Quote, word for word, only the lines running from the line with "combines the strength of multiple kraft plies" through the end of the listing. Leave out the pictures.

## [Exercise inputs]
══════════
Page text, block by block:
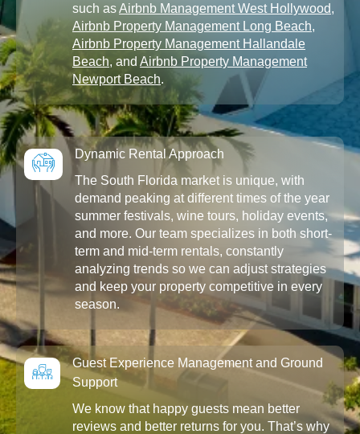
such asAirbnb Management West Hollywood,
Airbnb Property Management Long Beach,
Airbnb Property Management Hallandale
Beach, and Airbnb Property Management
Newport Beach.
Dynamic Rental Approach
The South Florida market is unique, with
demand peaking at different times of the year
summer festivals, wine tours, holiday events,
and more. Our team specializes in both short-
term and mid-term rentals, constantly
analyzing trends so we can adjust strategies
and keep your property competitive in every
season.
Guest Experience Management and Ground
Support
We know that happy guests mean better
reviews and better returns for you. That’s why
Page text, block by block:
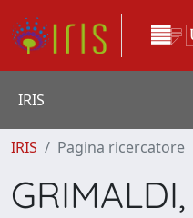
IRIS
IRIS Pagina ricercatore
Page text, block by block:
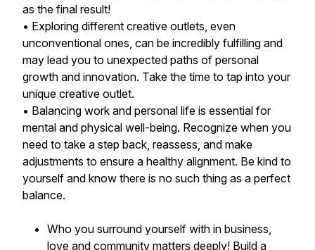
as the final result!
• Exploring different creative outlets, even
unconventional ones, can be incredibly fulfilling and
may lead you to unexpected paths of personal
growth and innovation. Take the time to tap into your
unique creative outlet.
• Balancing work and personal life is essential for
mental and physical well-being. Recognize when you
need to take a step back, reassess, and make
adjustments to ensure a healthy alignment. Be kind to
yourself and know there is no such thing as a perfect
balance.
Who you surround yourself with in business,
love and community matters deeply! Build a
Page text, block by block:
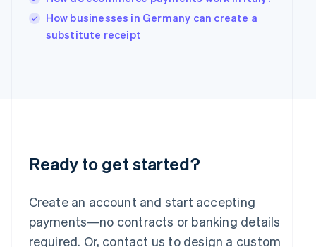
How businesses in Germany can create a
substitute receipt
Ready to get started?
Create an account and start accepting
payments—no contracts or banking details
required. Or, contact us to design a custom
Italy
Italiano English
English
Luxembourg
Mainland China
Malaysia
English 简体中文
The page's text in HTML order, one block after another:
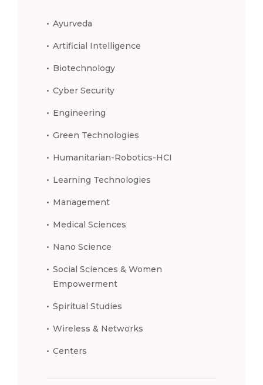
Ayurveda
Artificial Intelligence
Biotechnology
Cyber Security
Engineering
Green Technologies
Humanitarian-Robotics-HCI
Learning Technologies
Management
Medical Sciences
Nano Science
Social Sciences & Women
Empowerment
Spiritual Studies
Wireless & Networks
Centers
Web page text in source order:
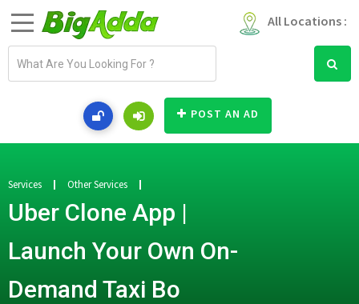
All Locations :
a
d
r
e
s
POST AN AD
Services Other Services
Uber Clone App |
Launch Your Own On-
Demand Taxi Bo
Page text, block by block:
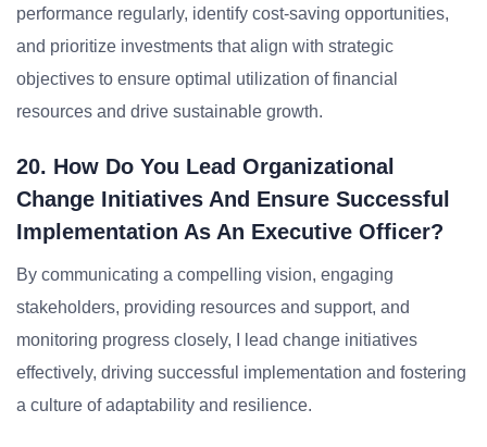
performance regularly, identify cost-saving opportunities,
and prioritize investments that align with strategic
objectives to ensure optimal utilization of financial
resources and drive sustainable growth.
20. How Do You Lead Organizational
Change Initiatives And Ensure Successful
Implementation As An Executive Officer?
By communicating a compelling vision, engaging
stakeholders, providing resources and support, and
monitoring progress closely, I lead change initiatives
effectively, driving successful implementation and fostering
a culture of adaptability and resilience.
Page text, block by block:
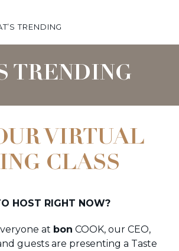
TRENDING
TRENDING
VIRTUAL
CLASS
HOST RIGHT NOW?
at bon COOK, our CEO,
guests are presenting a Taste
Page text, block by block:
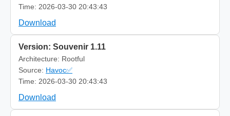
Time: 2026-03-30 20:43:43
Download
Version: Souvenir 1.11
Architecture: Rootful
Source: Havoc✅
Time: 2026-03-30 20:43:43
Download
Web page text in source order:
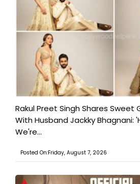
Rakul Preet Singh Shares Sweet
With Husband Jackky Bhagnani:
We're...
Posted On:Friday, August 7, 2026
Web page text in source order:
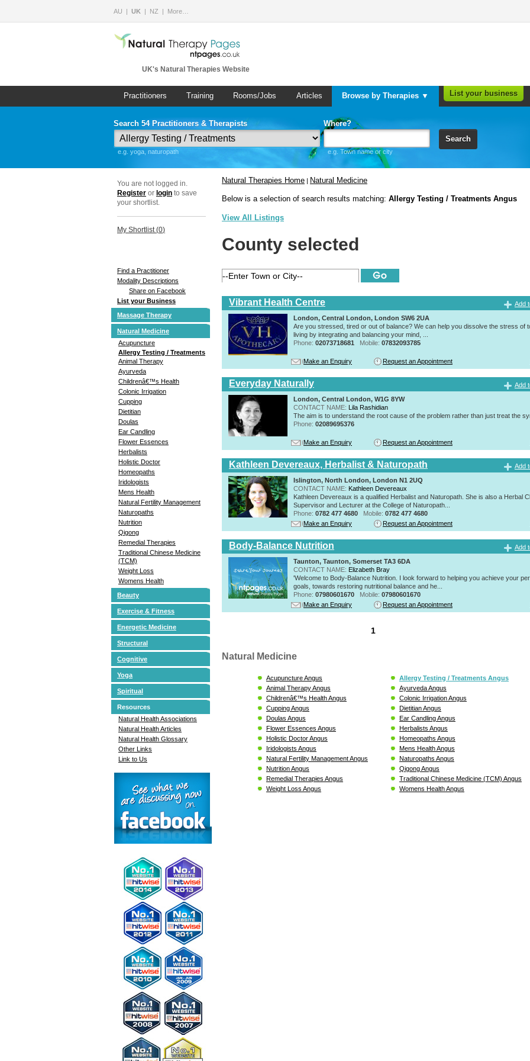
AU UK NZ More…
UK's Natural Therapies Website
Practitioners Training Rooms/Jobs Articles Browse by Therapies ▼ List your business
Search 54 Practitioners & Therapists
e.g. yoga, naturopath
Where?
e.g. Town name or city
Search
You are not logged in.
Register or login to save
your shortlist.
My Shortlist (0)
Find a Practitioner
Modality Descriptions
Share on Facebook
List your Business
Massage Therapy
Natural Medicine
Acupuncture
Allergy Testing / Treatments
Animal Therapy
Ayurveda
Childrenâ€™s Health
Colonic Irrigation
Cupping
Dietitian
Doulas
Ear Candling
Flower Essences
Herbalists
Holistic Doctor
Homeopaths
Iridologists
Mens Health
Natural Fertility Management
Naturopaths
Nutrition
Qigong
Remedial Therapies
Traditional Chinese Medicine
(TCM)
Weight Loss
Womens Health
Beauty
Exercise & Fitness
Energetic Medicine
Structural
Cognitive
Yoga
Spiritual
Resources
Natural Health Associations
Natural Health Articles
Natural Health Glossary
Other Links
Link to Us
Natural Therapies Home | Natural Medicine
Below is a selection of search results matching: Allergy Testing / Treatments Angus
View All Listings
County selected
Vibrant Health Centre
Add
London, Central London, London SW6 2UA
Are you stressed, tired or out of balance? We can help you dissolve the stress of
living by integrating and balancing your mind, ...
Phone: 02073718681 Mobile: 07832093785
Make an Enquiry Request an Appointment
Everyday Naturally
Add
London, Central London, W1G 8YW
CONTACT NAME: Lila Rashidian
The aim is to understand the root cause of the problem rather than just treat the
Phone: 02089695376
Make an Enquiry Request an Appointment
Kathleen Devereaux, Herbalist & Naturopath
Add
Islington, North London, London N1 2UQ
CONTACT NAME: Kathleen Devereaux
Kathleen Devereaux is a qualified Herbalist and Naturopath. She is also a Herbal
Supervisor and Lecturer at the College of Naturopath...
Phone: 0782 477 4680 Mobile: 0782 477 4680
Make an Enquiry
Request an Appointment
Body-Balance Nutrition
Add
Taunton, Taunton, Somerset TA3 6DA
CONTACT NAME: Elizabeth Bray
'Welcome to Body-Balance Nutrition. I look forward to helping you achieve your
goals, towards restoring nutritional balance and he...
Phone: 07980601670 Mobile: 07980601670
Make an Enquiry
Request an Appointment
1
Natural Medicine
Acupuncture Angus
Allergy Testing / Treatments Angus
Animal Therapy Angus
Ayurveda Angus
Childrenâ€™s Health Angus
Colonic Irrigation Angus
Cupping Angus
Dietitian Angus
Doulas Angus
Ear Candling Angus
Flower Essences Angus
Herbalists Angus
Holistic Doctor Angus
Homeopaths Angus
Iridologists Angus
Mens Health Angus
Natural Fertility Management Angus
Naturopaths Angus
Nutrition Angus
Qigong Angus
Remedial Therapies Angus
Traditional Chinese Medicine (TCM) Angus
Weight Loss Angus
Womens Health Angus
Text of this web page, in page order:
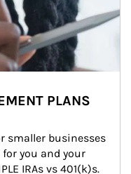
PLANS
smaller businesses
you and your
IRAs vs 401(k)s.
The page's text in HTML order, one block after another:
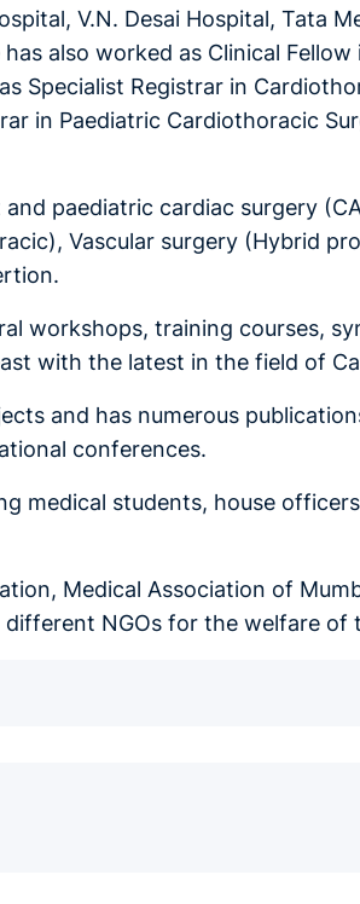
V.N. Desai Hospital, Tata
also worked as Clinical
Specialist Registrar in
in Paediatric Cardiothoracic
paediatric cardiac surgery
Vascular surgery (Hybrid
workshops, training courses,
with the latest in the field of
and has numerous
conferences.
medical students, house
Medical Association of
NGOs for the welfare of
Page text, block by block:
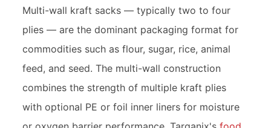
Multi-wall kraft sacks — typically two to four
plies — are the dominant packaging format for
commodities such as flour, sugar, rice, animal
feed, and seed. The multi-wall construction
combines the strength of multiple kraft plies
with optional PE or foil inner liners for moisture
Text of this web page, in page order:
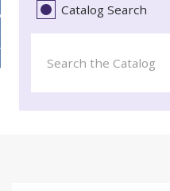
Literacy
Catalog Search
══════════
## [Your solution]
combines the strength of multiple kraft plies
with optional PE or foil inner liners for moisture
Text of this web page, in page order:
Literacy
Catalog Search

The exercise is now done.